Docker – compose configuration

Docker-compose can be used directly to start the container.

After starting the container, start the Hadoop cluster

On the hadoop02

  • To switch users, run the su hadoop command
  • Run HDFS namenode-format
  • Execution: start – DFS. Sh

On the hadoop03

  • To switch users, run the su hadoop command

  • Execution: start – yarn.
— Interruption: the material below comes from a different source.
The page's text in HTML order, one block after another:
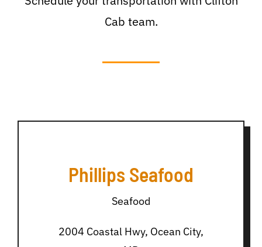
Cab team.
Phillips Seafood
Seafood
2004 Coastal Hwy, Ocean City,

Sh

version: "3"

services:
  hadoop02:
    image: guozhenhua/hadoop:5
    container_name: hadoop02
    privileged: true
    ports:
      - 9870: 9870
    networks:
      net1:
        ipv4_address: 172.18. 012.

  hadoop03:
    image: guozhenhua/hadoop:5
    container_name: hadoop03
    privileged: true
    ports:
      - 8088: 8088
    networks:
      net1:
        ipv4_address: 172.18. 013.
      
  hadoop04:
    image: guozhenhua/hadoop:5
    container_name: hadoop04
    privileged: true
    ports:
      - 9868: 9868
    networks:
      net1:
        ipv4_address: 172.18. 014.

networks:
  net1:
    driver: bridge
    ipam:
      config:
        - subnet: 172.18. 0. 0/ 24
          gateway: 172.18. 01.

Copy the code

Note:

  • The **IP address and container_name ** in the configuration file cannot be changed arbitrarily. You need to modify /etc/hosts in the container.
  • Privileged: true This is necessary, otherwise the SSHD service cannot be started, and the cluster cannot be connected and logged in during startup.